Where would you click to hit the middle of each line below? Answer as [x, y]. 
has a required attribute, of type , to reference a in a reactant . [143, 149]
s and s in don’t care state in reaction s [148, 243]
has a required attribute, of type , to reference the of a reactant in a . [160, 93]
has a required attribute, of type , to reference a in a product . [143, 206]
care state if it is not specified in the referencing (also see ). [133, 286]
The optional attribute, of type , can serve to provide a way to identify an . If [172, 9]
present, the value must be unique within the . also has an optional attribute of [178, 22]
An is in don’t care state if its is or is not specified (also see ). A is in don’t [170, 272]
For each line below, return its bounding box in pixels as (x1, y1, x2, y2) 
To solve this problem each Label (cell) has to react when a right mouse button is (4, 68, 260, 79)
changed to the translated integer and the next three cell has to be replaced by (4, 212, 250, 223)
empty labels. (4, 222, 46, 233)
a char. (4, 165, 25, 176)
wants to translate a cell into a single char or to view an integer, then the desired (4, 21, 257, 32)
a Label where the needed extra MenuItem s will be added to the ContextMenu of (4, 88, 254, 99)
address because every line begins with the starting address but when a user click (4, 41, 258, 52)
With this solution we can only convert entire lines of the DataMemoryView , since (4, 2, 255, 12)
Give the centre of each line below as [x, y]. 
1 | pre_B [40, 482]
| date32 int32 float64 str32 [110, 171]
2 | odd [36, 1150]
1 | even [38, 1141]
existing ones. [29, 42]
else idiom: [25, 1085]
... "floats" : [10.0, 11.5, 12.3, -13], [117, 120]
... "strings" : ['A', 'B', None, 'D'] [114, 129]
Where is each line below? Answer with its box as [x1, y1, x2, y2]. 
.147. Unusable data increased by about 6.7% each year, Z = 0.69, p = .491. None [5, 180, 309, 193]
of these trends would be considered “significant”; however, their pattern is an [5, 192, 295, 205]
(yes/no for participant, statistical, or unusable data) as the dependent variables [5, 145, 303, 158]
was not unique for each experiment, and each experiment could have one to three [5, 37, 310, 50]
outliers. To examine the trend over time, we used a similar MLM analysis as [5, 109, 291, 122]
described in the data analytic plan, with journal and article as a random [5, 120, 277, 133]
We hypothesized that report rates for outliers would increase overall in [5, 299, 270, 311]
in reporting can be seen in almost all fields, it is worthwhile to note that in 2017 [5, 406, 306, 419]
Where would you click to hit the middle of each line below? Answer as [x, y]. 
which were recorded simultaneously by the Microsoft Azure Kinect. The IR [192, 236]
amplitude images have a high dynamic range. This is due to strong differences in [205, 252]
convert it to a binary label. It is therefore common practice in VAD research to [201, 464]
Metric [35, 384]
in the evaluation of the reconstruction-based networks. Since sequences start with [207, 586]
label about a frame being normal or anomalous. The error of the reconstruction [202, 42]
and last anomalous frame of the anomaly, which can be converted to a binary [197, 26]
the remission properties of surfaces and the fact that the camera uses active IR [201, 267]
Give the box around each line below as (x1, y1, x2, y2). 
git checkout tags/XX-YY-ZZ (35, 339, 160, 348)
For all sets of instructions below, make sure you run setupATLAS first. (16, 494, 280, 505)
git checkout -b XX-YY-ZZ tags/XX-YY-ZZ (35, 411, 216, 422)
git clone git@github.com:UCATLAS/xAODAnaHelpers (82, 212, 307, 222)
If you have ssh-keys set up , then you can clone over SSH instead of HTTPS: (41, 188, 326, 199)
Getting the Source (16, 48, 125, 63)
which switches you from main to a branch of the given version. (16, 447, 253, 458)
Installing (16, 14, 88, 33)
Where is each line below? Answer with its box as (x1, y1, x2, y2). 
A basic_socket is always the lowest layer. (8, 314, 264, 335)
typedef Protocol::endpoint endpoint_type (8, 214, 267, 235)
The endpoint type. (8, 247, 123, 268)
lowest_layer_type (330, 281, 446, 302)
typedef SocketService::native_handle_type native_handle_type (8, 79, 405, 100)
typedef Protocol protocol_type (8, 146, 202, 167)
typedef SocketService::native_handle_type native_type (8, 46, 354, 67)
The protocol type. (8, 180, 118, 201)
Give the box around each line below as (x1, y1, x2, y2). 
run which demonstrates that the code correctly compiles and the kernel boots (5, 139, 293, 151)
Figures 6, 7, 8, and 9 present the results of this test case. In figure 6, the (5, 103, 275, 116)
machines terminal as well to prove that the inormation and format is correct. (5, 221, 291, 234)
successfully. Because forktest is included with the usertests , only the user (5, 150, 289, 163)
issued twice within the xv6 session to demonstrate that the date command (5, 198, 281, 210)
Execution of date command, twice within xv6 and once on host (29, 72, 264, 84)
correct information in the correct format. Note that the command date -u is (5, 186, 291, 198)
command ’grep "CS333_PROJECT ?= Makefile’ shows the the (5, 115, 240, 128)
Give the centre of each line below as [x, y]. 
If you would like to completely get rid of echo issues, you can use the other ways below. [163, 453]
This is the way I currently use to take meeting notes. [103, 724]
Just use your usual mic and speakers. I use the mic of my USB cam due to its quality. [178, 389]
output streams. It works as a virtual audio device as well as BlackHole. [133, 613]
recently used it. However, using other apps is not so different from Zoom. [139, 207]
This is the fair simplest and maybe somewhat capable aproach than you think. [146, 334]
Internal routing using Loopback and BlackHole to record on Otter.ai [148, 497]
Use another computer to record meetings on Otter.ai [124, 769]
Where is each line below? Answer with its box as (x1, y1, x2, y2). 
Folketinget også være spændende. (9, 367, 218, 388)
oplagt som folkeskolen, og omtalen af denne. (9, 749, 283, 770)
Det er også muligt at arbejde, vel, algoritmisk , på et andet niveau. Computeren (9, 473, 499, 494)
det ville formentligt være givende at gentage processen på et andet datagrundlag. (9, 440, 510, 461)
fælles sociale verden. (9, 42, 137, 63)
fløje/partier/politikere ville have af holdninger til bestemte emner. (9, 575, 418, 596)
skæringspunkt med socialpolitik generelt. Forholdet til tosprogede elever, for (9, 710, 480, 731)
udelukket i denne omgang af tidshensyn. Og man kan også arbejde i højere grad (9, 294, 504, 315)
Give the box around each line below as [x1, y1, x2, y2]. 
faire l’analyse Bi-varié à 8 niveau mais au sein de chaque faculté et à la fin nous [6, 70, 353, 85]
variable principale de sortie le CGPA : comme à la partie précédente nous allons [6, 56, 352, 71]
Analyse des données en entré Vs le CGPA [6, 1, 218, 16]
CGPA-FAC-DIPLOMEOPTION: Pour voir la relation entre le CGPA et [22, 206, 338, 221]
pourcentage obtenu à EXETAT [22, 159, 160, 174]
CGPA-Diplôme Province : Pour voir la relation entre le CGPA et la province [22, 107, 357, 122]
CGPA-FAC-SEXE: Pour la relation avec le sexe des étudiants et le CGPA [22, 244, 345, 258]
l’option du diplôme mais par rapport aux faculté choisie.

YOUR GOAL >>
Report the number of lines above that hold "present", and leave out everything else.

OUTPUT >>
2